114:00 — A modeling language-based approach to automatically recommend first-order optimization methods.

Since the advent of modern computational mathematics, the literature
on optimization algorithms has been ever-growing, and a wide range of
methods are now available. Usually, published algorithms are shown to
be applicable to given templates of optimization problems, and are
often accompanied by proofs characterizing their convergence rates.

There exist many variations of such templates. Indeed, a template may
describe the objective as a single function or a sum of functions with
different characteristics (say, smoothness, convexity, existence of a
computable proximal operator, etc.), accompanied by constraints that
can also be described in various ways (e.g. linear constraints,
feasible set with a computable projection operator, functional
constraints, etc.).

Hence, for a given instance of an optimization problem, it is not
always easy to identify which templates it can match, especially if
one wants to consider equivalent reformulations of the problem. This
makes the task of choosing an optimization method tedious for the
practitioner.

In this talk, we present a modeling language for mathematical
programming that aims at describing oracle-based optimization problem
formulations. Using this language, we propose a framework that
automatically checks whether a user-provided optimization problem fits
a known template. The framework, implemented as a Python package,
relies on an extensive library of optimization methods, described
using the above-mentioned language, with their associated known
convergence rate for one or several templates, with the goal of
automatically ranking applicable optimization methods according to
their worst-case theoretical guarantees. The framework also handles
some reformulation techniques, allowing more corresponding templates
to be potentially identified.

214:30 — Symmetry detection in Mixed-Integer Conic Programming

We describe how to detect symmetry in Mixed-Integer Conic Programming. We present our framework as an extension to the Mixed-Integer Linear Programming case, resulting in a relatively small formal overhead. To do so, we introduce the concept of symmetry labelings for cones and study their properties, with a focus on what labelings are useful in practice. We also report on computational experiments performing symmetry detection in the optimization software package MOSEK on a series of Mixed-Integer Conic Programming problems.

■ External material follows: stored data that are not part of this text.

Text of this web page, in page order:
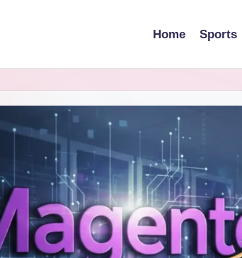
Home Sports
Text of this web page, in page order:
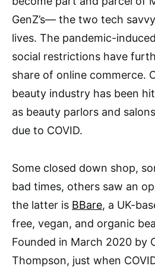
GenZ’s— the two tech
lives. The pandemic-
social restrictions have
share of online commerce.
beauty industry has been
as beauty parlors and
due to COVID.
Some closed down shop,
bad times, others saw an
the latter is BBare, a UK-
free, vegan, and organic
Founded in March 2020 by
Thompson, just when
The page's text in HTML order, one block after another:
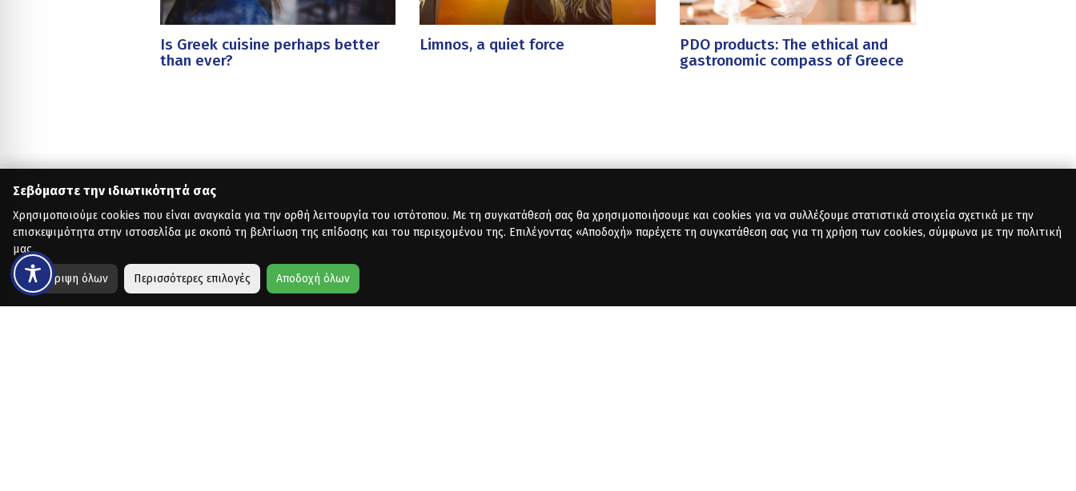
Σεβόμαστε την ιδιωτικότητά σας
Χρησιμοποιούμε cookies που είναι αναγκαία για την ορθή λειτουργία του ιστότοπου. Με τη συγκατάθεσή σας θα χρησιμοποιήσουμε και cookies για να συλλέξουμε στατιστικά στοιχεία σχετικά με την
επισκεψιμότητα στην ιστοσελίδα με σκοπό τη βελτίωση της επίδοσης και του περιεχομένου της. Επιλέγοντας «Αποδοχή» παρέχετε τη συγκατάθεση σας για τη χρήση των cookies, σύμφωνα με την πολιτική
μας.
Απόρριψη όλων Περισσότερες επιλογές Αποδοχή όλων
Is Greek cuisine perhaps better
than ever?
Limnos, a quiet force
PDO products: The ethical and
gastronomic compass of Greece

315:00 — Hybridizing combinatorial heuristics and continuous optimization methods for Mixed-Integer Programming

Hexaly is a new kind of global optimization solver that combines exact and heuristic methods. Heuristics like local search are known for delivering quality primal solutions to large-scale combinatorial optimization problems in short running times. However, these are difficult to apply when continuous decisions are involved, as in inventory routing, nuclear power plant outage scheduling, portfolio optimization with limited assets, and sparse regression. To address these problems, Hexaly automatically decomposes them into a pure combinatorial problem and a continuous subproblem parametrized by the combinatorial decisions. The combinatorial space is explored by applying local search techniques. Once a new feasible solution is found for integer decisions, an exact continuous algorithm is launched to determine continuous decisions optimally: simplex methods when the continuous subproblem is linear and interior point methods when it is nonlinear. Sensitivity analysis is performed to guide the heuristic search in the combinatorial space. The talk will present the overall approach and illustrate it on the problems previously mentioned.

415:30 — Recent Advances in the SAS Linear and Mixed-integer Optimization Solvers

In this talk we present the most recent improvements to the SAS linear and mixed-integer optimization solvers and discuss future developments. Topics include simplex implementational aspects, the latest ideas for crossover, new presolve techniques and improvement for existing techniques, and the latest developments in cut generation, selection and management.